**Task details**:
Retype, exactly as they appear below, the lines between the line holding "The XtGetValues function starts with" and the line holding "value. It is the caller's", both ends included.

:: Given records

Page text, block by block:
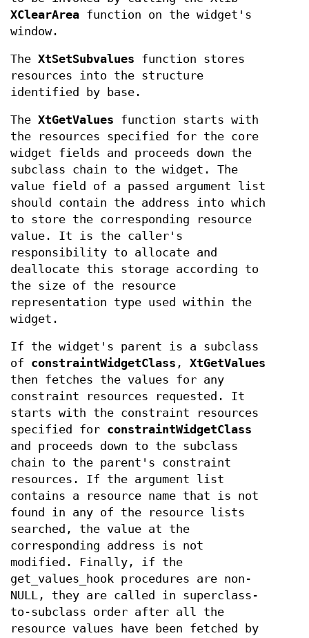
XClearArea function on the widget's
window.
The XtSetSubvalues function stores
resources into the structure
identified by base.
The XtGetValues function starts with
the resources specified for the core
widget fields and proceeds down the
subclass chain to the widget. The
value field of a passed argument list
should contain the address into which
to store the corresponding resource
value. It is the caller's
responsibility to allocate and
deallocate this storage according to
the size of the resource
representation type used within the
widget.
If the widget's parent is a subclass
of constraintWidgetClass , XtGetValues
then fetches the values for any
constraint resources requested. It
starts with the constraint resources
specified for constraintWidgetClass
and proceeds down to the subclass
chain to the parent's constraint
resources. If the argument list
contains a resource name that is not
found in any of the resource lists
searched, the value at the
corresponding address is not
modified. Finally, if the
get_values_hook procedures are non-
NULL, they are called in superclass-
to-subclass order after all the
resource values have been fetched by

::::

**The completed task**:
The XtGetValues function starts with
the resources specified for the core
widget fields and proceeds down the
subclass chain to the widget. The
value field of a passed argument list
should contain the address into which
to store the corresponding resource
value. It is the caller's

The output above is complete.